One of the most popular scenarios for HA Proxy is load balancing in its simplest form. A web server struggling to keep up with traffic demands would benefit by throwing the software in front of the web server, adding a second server and balancing between the two. This would effectively cut the load in half on any individual server and distribute it amongst the two, or however many you want, and should yield a much more stable web site.
However load balancing is only the beginning, because of the powerful nature of the config many webmasters have found that much of its value lies in its ability to be a “traffic cop” if you will. Imgur has a really interesting post on how they utilize the software, not for load balancing, but for directing any image requests to another server. Essentially, HA Proxy is grabbing any GET requests destined for any JPG, PNG or whatever and sending to a separate Lighttpd process and everything else goes to apache. It would be trivial to take this concept and use it to your advantage. Rather than writing any custom code to separate out certain elements you could simply write your requests in HA Proxy to rewrite your images, javascripts, css files, whatever to a CDN and send all traffic to a dedicated server.
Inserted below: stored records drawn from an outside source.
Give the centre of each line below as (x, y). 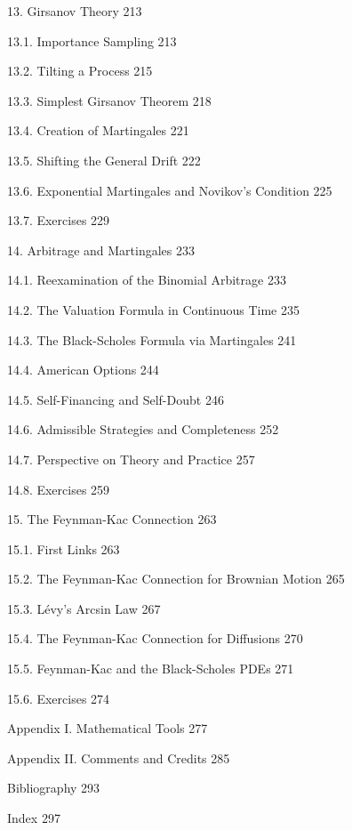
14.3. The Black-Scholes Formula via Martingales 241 (152, 339)
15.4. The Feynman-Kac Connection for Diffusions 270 (155, 638)
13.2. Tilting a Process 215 (80, 71)
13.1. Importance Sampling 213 (92, 40)
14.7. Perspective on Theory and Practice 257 (131, 459)
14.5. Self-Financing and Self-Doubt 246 (116, 399)
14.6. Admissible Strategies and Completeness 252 (143, 429)
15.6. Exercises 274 (59, 698)

Its the flexibility and power that makes this a necessary piece of software for any linux fan to take hold of. There are dozens of other case uses (Conveniently located on their site) and quite a few more advanced features. For now, lets just get this software installed and setup a basic round robin config setup!
The Setup
The setup that we will be working with is populated with 1 HAProxy box and 2 web servers all on a single LAN. You can see the layout in this image:
All configuration will be done on the HAProxy machine and it is assumed that the web servers are already configured and displaying correctly. The HAProxy box I am using is running CentOS 5. Lets get started!
Installing
If you are using CentOS, you will need to enable the EPEL repo and then simply install it via yum:
yum install haproxy
Debian should have this package in the default repo:
sudo apt-get install haproxy
If you are like me and love installing things from source, first make sure you have gcc installed. If you’re on CentOS, I just like installing all of the development tools. If you are low on space or resources you may not want to install everything but its just easier in my opinion:
yum groupinstall "Development Tools"
The download and compile the program:
cd /usr/local/src/
wget http://haproxy.1wt.eu/download/1.4/src/haproxy-1.4.22.tar.gz
tar xzf haproxy-1.4.22.tar.gz
cd haproxy-1.4.22
make TARGET=linux26 #Change TARGET accordingly
cp haproxy /usr/sbin/
On the fifth line, make sure that you change the TARGET to your linux version. If you are unsure, run the following and record the first 2 numbers:
uname -r
You can also append “ARCH=i386” to build the 32 bit binary if you are running on a 64 but system. HAProxy works on quite a few machines, you have the following options when it comes to the TARGET variable:
- linux22 for Linux 2.2
- linux24 for Linux 2.4 and above (default)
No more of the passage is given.